For more, go here and here.

Thanks, J-Bro, for demonstrating that I clearly forgot to post this yesterday.

19 thoughts on “Saudi Woman Beats Up Religious Police Officer

  1. I still don’t know what to think about that. I guess I wonder what the retribution will be.

  2. I would suspect that she will be made an example of in order to keep women in their place….but I sure hope not…

  3. That’s pretty much where my mind immediately jumped as well. It depresses the bejeezus out of me.

  4. What an astoundingly courageous woman.

    This bit
    “The young man immediately collapsed for reasons that have not been made clear”
    sounds suspiciously like code for “the young man was whacked over the head by the policeman, who officially denies whacking him over the head”. I admit that’s a bit speculative, but why would he just happen to immediately collapse?

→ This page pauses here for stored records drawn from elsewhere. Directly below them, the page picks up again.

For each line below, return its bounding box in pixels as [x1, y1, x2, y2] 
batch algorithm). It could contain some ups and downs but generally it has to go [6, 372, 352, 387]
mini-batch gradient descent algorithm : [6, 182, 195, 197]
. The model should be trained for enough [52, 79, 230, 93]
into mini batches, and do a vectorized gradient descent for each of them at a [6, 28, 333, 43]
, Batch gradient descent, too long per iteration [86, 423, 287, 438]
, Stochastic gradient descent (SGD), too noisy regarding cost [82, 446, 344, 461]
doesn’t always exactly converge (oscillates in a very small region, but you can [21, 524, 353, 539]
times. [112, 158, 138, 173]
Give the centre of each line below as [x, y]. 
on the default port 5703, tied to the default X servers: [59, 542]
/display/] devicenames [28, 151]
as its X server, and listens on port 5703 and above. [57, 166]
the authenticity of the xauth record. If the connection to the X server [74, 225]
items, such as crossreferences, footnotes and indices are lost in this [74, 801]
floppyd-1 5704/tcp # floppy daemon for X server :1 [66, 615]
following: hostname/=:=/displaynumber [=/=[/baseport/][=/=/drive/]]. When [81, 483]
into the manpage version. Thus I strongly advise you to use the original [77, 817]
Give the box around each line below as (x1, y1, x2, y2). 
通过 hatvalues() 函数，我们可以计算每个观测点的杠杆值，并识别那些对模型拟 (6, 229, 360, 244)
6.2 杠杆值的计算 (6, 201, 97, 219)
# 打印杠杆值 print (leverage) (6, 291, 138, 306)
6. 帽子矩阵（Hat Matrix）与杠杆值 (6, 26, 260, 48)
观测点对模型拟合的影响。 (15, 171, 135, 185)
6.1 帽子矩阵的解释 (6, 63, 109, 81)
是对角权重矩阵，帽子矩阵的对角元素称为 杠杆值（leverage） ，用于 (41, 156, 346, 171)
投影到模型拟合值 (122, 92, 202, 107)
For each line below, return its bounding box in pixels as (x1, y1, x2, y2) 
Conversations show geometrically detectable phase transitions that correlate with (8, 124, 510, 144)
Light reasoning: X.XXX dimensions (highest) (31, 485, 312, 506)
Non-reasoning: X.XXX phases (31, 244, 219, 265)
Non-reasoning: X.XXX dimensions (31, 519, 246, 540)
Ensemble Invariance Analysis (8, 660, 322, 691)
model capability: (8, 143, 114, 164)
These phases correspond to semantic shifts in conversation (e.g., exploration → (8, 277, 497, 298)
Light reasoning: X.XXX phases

  5. If she counts as a “hero,” then I hope that the person who decides to beat up Bush, Cheney, or Harper also counts as a hero. Or the man who beats up his tyrannical and emotionally abusive wife. Oh wait–that’s a no-no, but you’d never know it from some of these posts. Standing up to tyranny is one thing; exercising your own tyranny in the process is another.

    If the man had beaten up the religious police officer, I suspect you’d all be quicker to point out that this constitutes assault, and that taking the law into your own hands is not acceptable–despite sympathising with his (their) plight.

    While I can sympathise with the couple and with their frustration, I don’t feel that violence against another person is justified. She is NOT a heroine. An example SHOULD be made of her–not for breaching an unjust law (although this is doubtless what will be focused on, and I don’t don’t the punishment will be extravagant), but for assaulting someone who was, ultimately, just doing what he is paid to do. As ever, shooting the messenger is far less effective than shooting the person who sent the message. Not that anyone should be shot over it.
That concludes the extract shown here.